Há algumas razões muito práticas, baseadas na pura
lógica militar, para a hierarquia nas forças armadas. A mais
óbvia é que a actividade definidora das forças armas
inclui matar, morrer, mutilar, ser mutilado e destruir propriedade. Estes
são, para dizer as coisas suavemente, comportamentos contra-intuitivos,
muitas vezes cometidos tendo em vista um objectivo político que é
pouco mais do que uma abstracção para os que são obrigados
a cometer todos estes males. Quanto mais afastado da experiência do
soldado está aquele objectivo, mais difícil é convence-lo
dos seus méritos pois ele (e ocasionalmente ela) tem de ser confrontado
com um inimigo crível que se comporte como ele/a espera. Assim,
juntamente com uma ideologia de militarismo tudo isso estimula terrores sexuais
profundamente irracionais, é preciso estabelecer um sistema de
disciplina draconiana a fim de assegurar que a maioria das tropas
combaterá, ao invés de fugir ou atirar nos seus oficiais, quando
a merda é despejada sobre a proverbial ventoinha.
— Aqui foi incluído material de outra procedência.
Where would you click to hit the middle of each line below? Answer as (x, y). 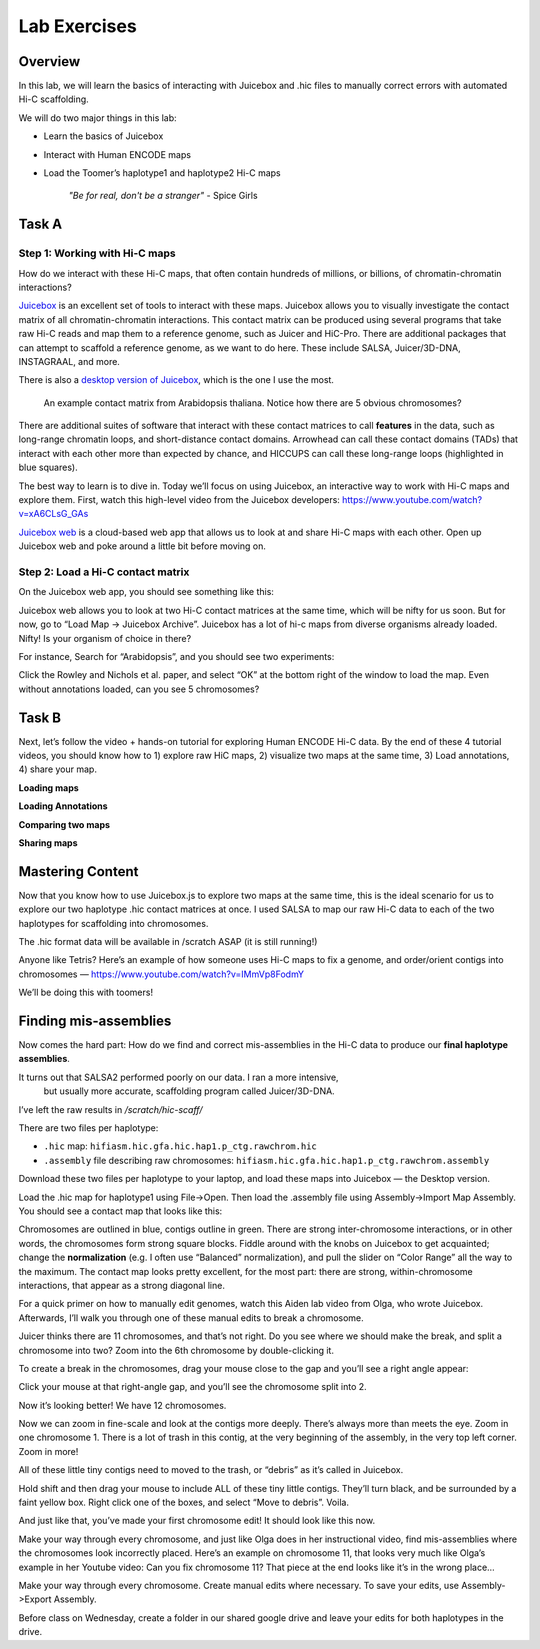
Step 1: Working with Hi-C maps (97, 253)
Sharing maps (48, 842)
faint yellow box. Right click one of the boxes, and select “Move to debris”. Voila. (184, 1502)
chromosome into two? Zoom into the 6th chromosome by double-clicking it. (176, 1350)
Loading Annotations (63, 806)
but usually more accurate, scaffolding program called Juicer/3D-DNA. (189, 1091)
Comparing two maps (64, 824)
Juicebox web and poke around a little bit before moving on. (142, 546)
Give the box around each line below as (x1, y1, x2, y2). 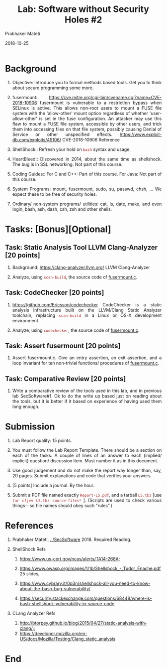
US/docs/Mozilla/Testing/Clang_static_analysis (19, 636, 116, 642)
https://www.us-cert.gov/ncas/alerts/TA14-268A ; (19, 556, 120, 561)
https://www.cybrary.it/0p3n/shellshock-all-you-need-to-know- (19, 580, 151, 586)
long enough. (12, 403, 40, 409)
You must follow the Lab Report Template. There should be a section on (12, 447, 162, 453)
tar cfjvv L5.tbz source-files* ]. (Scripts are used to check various (12, 497, 162, 504)
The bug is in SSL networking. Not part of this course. (12, 161, 123, 167)
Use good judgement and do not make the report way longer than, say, (12, 467, 162, 474)
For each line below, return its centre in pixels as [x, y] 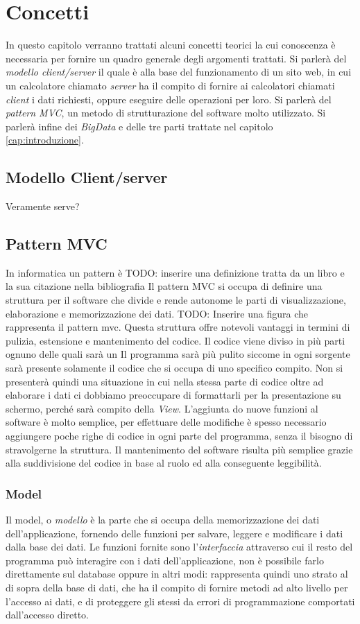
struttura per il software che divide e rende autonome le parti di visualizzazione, [176, 300]
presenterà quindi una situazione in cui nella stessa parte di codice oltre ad [165, 381]
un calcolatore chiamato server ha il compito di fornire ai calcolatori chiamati [170, 85]
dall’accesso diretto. [47, 615]
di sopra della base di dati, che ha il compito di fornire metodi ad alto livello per [177, 587]
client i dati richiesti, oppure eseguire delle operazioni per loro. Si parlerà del [169, 99]
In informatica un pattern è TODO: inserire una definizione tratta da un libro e [175, 272]
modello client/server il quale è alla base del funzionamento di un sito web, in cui [179, 72]
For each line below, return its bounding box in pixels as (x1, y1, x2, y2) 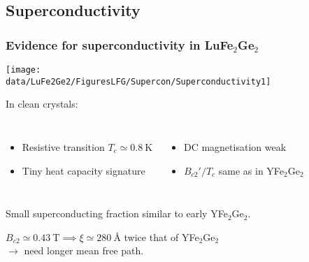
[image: (6, 65, 41, 75)
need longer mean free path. (24, 243, 144, 258)
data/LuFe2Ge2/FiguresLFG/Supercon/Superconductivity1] (6, 76, 271, 87)
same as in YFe (218, 163, 285, 177)
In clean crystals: (6, 96, 78, 111)
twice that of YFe (124, 229, 199, 244)
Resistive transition (22, 139, 105, 154)
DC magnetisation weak (183, 139, 287, 154)
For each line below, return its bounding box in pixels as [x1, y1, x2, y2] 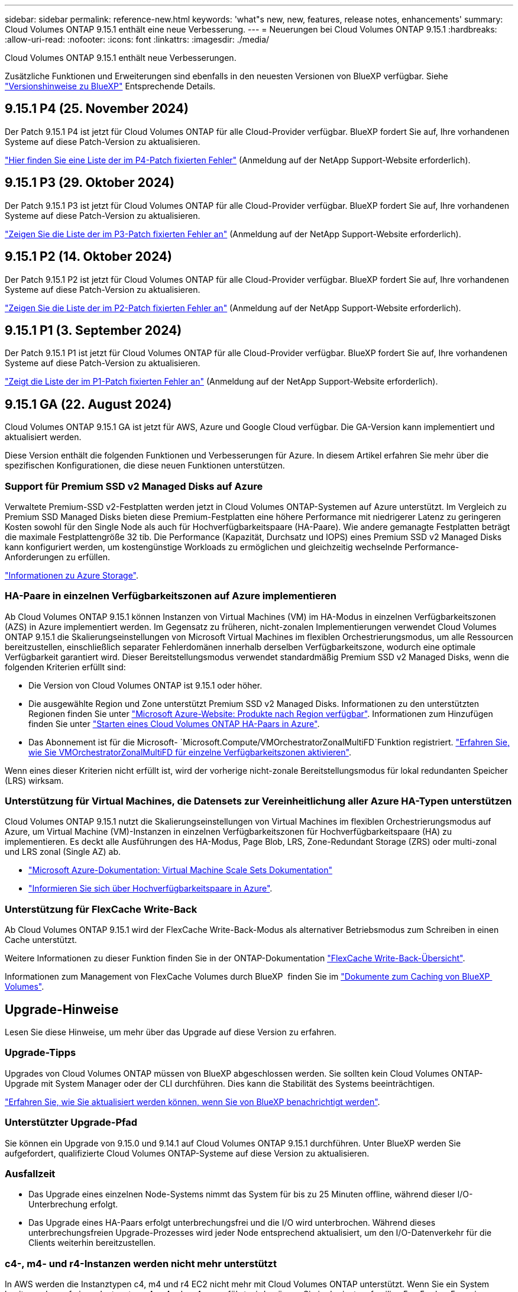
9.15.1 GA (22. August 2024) [5, 396, 172, 412]
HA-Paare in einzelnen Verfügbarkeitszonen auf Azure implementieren [5, 590, 336, 602]
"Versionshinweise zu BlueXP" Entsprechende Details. [5, 81, 216, 91]
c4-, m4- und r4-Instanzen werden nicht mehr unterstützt [5, 1257, 277, 1270]
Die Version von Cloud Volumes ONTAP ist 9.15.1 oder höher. [28, 680, 263, 690]
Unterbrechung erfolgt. [28, 1199, 118, 1210]
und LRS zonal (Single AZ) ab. [5, 847, 121, 857]
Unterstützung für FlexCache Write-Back [5, 903, 198, 915]
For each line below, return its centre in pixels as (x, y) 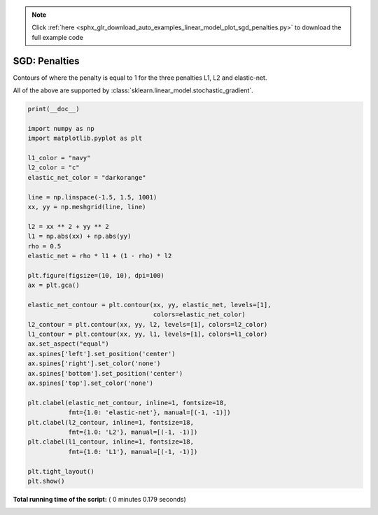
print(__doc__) (54, 109)
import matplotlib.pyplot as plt (85, 139)
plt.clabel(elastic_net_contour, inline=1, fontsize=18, (127, 403)
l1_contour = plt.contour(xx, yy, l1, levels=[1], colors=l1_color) (148, 334)
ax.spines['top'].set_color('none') (91, 383)
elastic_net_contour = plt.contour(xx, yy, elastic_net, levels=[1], (149, 305)
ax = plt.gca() (54, 285)
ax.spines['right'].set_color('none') (94, 364)
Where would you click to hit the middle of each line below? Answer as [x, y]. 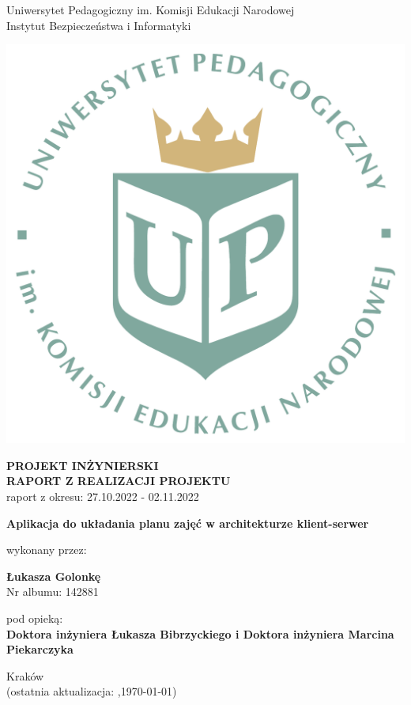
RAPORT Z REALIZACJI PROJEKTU [119, 481]
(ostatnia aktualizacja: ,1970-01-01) [92, 691]
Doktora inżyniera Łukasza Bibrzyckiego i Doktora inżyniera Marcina [200, 633]
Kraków [25, 675]
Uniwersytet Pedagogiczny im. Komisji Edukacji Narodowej [151, 9]
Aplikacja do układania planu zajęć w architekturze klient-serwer [188, 523]
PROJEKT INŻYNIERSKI [83, 465]
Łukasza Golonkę [54, 576]
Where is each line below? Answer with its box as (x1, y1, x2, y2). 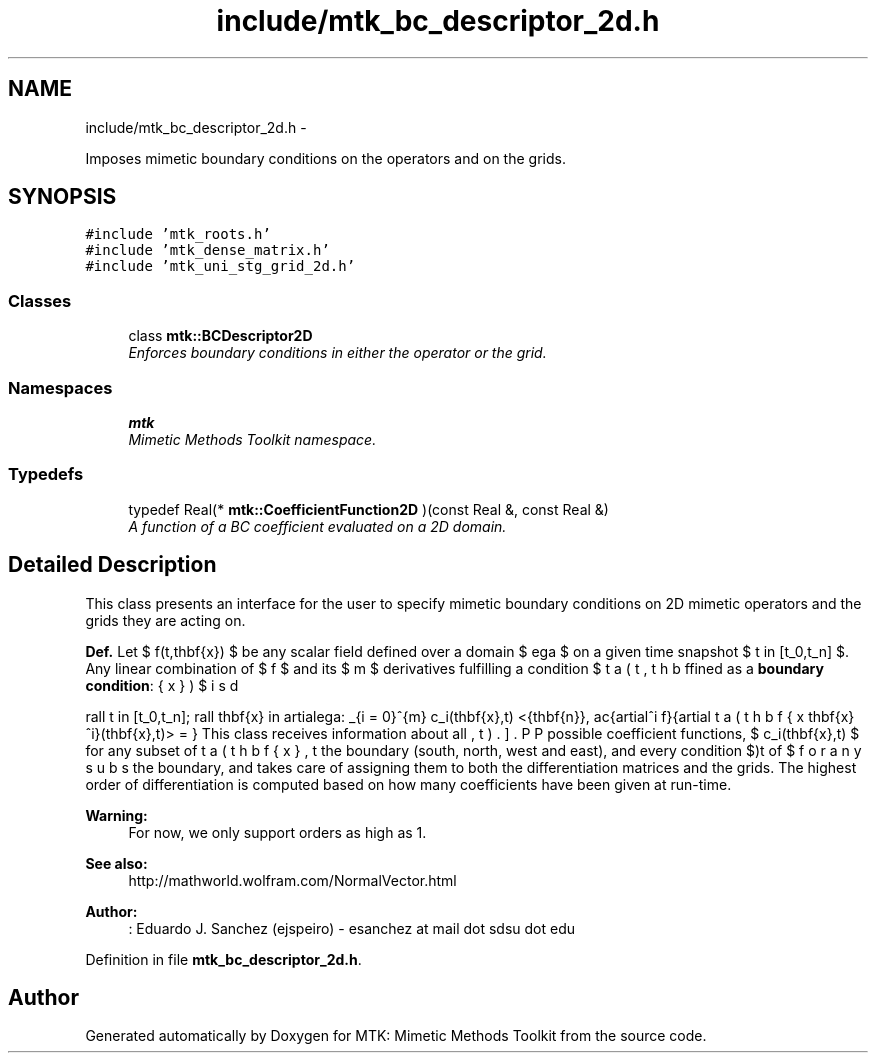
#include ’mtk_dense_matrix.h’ (85, 242, 330, 259)
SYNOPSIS (8, 184, 117, 210)
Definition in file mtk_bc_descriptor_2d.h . (85, 950, 362, 968)
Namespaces (8, 377, 113, 398)
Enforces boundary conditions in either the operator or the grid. (128, 344, 547, 362)
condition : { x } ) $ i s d (85, 676, 239, 694)
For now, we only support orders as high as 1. (128, 823, 427, 841)
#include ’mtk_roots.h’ (85, 226, 271, 243)
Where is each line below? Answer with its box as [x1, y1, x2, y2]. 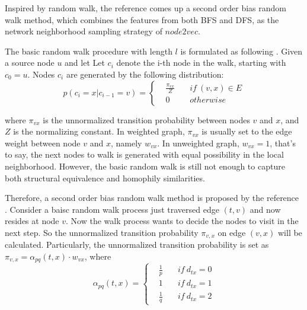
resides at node [5, 215, 59, 227]
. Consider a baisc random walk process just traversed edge [5, 203, 219, 215]
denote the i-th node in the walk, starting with [116, 56, 286, 69]
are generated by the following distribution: [66, 68, 224, 80]
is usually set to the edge [202, 125, 292, 138]
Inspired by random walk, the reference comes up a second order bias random [5, 2, 287, 14]
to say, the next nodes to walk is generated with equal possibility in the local [5, 148, 284, 161]
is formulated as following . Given [180, 44, 303, 57]
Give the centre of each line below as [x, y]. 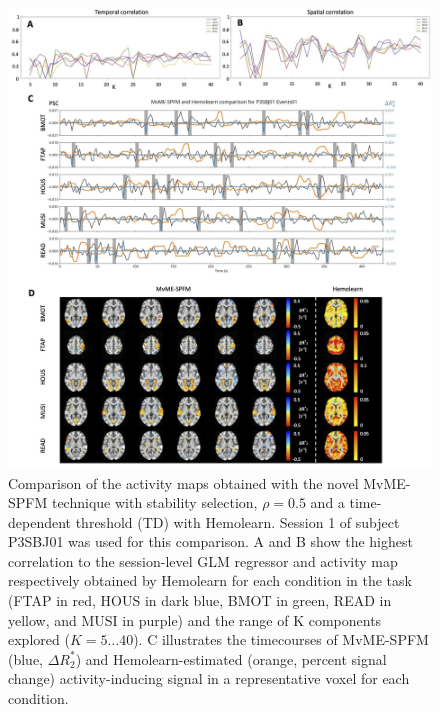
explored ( [39, 639]
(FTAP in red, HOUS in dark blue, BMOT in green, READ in [200, 600]
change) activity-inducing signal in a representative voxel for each [209, 678]
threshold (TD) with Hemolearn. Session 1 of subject [237, 521]
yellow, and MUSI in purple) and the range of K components [195, 619]
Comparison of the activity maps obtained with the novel [183, 482]
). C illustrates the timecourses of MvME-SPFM [281, 639]
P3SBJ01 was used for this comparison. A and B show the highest [210, 541]

Mas Sam Huntington estava a trabalhar no seu modelo de militar profissional na
década de 1950, e nessa época a disciplina para os militares
já era axiomática há séculos. A
"contribuição" de Huntington foi, de facto, desenvolver
uma teoria adequada especificamente às necessidades da primeira
força militar imperial após a 2ª Guerra, plenamente
emplumada e hirta.
Por que ficou ele tão entusiasmado com a sua definição de
profissionalização para as forças armadas?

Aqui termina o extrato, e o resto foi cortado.